Harrisonburg, VA and cinema or even just plain movie assignments are problematic. Despite a modern multiplex in town, a campus theatre on the campus of James Madison University, and a movie program on the Eastern Mennonite University campus, multiple queries at both universities and in what passes as the local indie newspaper have yielded absolutely no evidence of a official film club in the area, much less a informal group of misfits watching countless DVD playings of “Star Wars.”
An earlier article I wrote attempted to explore the culture of midnight movies in this community dense with college students without successful. That piece established that midight movies are a rarity in the Harrisonburg, VA area, despite the presence of one enormous university and one smaller one within the city limits, and yet another small college within spitting distance. That’s right, even James Madison University’s 17,000 students, Eastern Mennonite University’s 1,600 students, and Bridgewater College’s 1,500 in addition to Harrisonburg, VA’s regular population can’t – or won’t – support a midnight movie program in the area. My latest research indicates that not only does the area lack a midnight movie program, it appears to lack even an informal program for any time of day.
Again, at the time of my first article, I attempted to explain this discrepancy as an odd void perhaps best explained by a review of the background cultural history of the community. Harrisonburg was founded by pioneers whose primary activity involved agriculture. Twenty percent of modern Harrisonburg residents cite their ancestry as German with Irish and English following at half that rate each. Apparently, the majority of the German settling in the area were German Anabaptists, specifically the Amish, Brethren, Hutterites and Mennonite.

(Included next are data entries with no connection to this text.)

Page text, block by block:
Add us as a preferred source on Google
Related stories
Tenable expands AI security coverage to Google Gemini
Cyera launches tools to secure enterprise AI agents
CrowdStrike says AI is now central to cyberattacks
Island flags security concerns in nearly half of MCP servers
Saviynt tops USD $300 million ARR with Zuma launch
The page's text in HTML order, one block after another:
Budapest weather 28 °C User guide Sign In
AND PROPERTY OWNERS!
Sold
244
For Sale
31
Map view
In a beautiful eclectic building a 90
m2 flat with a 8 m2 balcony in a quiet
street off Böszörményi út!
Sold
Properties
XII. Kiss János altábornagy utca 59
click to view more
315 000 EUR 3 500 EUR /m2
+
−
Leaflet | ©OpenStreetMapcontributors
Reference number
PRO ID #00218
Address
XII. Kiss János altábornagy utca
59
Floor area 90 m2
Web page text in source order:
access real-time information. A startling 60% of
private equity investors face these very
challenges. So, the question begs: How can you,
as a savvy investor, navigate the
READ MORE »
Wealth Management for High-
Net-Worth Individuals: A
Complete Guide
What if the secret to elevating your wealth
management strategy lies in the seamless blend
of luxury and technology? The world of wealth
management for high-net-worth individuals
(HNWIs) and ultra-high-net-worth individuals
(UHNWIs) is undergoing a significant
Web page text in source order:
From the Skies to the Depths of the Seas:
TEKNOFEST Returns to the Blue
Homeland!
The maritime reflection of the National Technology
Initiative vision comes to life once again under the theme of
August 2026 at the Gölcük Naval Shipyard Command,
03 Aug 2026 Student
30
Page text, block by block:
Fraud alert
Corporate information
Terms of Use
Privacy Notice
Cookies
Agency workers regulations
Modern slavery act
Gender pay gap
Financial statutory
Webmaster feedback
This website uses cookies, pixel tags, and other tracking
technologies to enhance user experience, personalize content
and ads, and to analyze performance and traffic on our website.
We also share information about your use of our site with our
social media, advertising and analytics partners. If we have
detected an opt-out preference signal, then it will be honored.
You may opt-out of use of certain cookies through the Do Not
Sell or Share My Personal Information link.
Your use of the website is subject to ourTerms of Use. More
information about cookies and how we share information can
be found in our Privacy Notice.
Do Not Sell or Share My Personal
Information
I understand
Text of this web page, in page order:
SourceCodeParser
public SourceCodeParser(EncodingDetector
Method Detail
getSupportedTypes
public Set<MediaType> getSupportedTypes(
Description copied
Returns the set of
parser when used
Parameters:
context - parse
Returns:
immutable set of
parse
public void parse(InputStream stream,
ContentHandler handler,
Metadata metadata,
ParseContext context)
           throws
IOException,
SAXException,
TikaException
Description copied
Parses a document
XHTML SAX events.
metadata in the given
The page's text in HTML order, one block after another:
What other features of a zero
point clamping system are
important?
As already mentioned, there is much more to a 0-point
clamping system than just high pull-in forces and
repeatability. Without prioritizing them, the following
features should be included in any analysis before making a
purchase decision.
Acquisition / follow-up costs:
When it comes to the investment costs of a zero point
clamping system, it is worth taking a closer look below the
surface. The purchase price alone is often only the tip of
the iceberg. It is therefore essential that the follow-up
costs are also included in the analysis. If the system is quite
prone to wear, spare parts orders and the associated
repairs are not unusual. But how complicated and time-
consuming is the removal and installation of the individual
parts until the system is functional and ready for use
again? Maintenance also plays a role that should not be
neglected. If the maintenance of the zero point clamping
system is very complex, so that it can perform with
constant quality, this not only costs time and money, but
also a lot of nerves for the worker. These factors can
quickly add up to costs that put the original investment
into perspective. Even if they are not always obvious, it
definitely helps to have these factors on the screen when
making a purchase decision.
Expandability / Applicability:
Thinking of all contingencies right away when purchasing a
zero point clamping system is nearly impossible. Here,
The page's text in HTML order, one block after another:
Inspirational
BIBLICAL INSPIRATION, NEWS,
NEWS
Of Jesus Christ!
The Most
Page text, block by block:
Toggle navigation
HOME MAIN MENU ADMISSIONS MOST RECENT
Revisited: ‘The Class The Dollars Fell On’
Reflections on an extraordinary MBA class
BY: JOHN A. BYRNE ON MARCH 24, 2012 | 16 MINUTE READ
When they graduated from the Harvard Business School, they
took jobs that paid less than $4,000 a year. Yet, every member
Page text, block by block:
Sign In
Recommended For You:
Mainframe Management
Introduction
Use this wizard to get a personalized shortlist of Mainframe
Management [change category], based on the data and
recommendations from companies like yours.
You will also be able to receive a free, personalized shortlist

Further, the recent history of James Madison University students and the community has not been good. Student riots during last year’s SpringFest and a collapsed apartment building from a very over-attended party would not make a community actively look for ways to keep these students awake and active past the midnight hour.
I stopped at that explanation in my earlier article and perhaps too soon. On reconsideration and in fruitlessly searching other university areas for movie programs – areas that cite entirely different cultural backgrounds – I realize that there may be more to this. For the first time, movies are available not only on a big screen that involves leaving home and gathering in a group, or even shown in a box or flat screen that you might or might not share watching with a roommate or family member, but whole movies are now offered, for rental or even sale, to your smartphone. I can’t think of any less public showing, any less social way, frankly any odder way to watch a movie than on a damn phone.
No wonder we can’t find film groups. Phones are too small for more than one or two to see the flick and you can’t exactly enjoy big screen effects on an object held in your hand.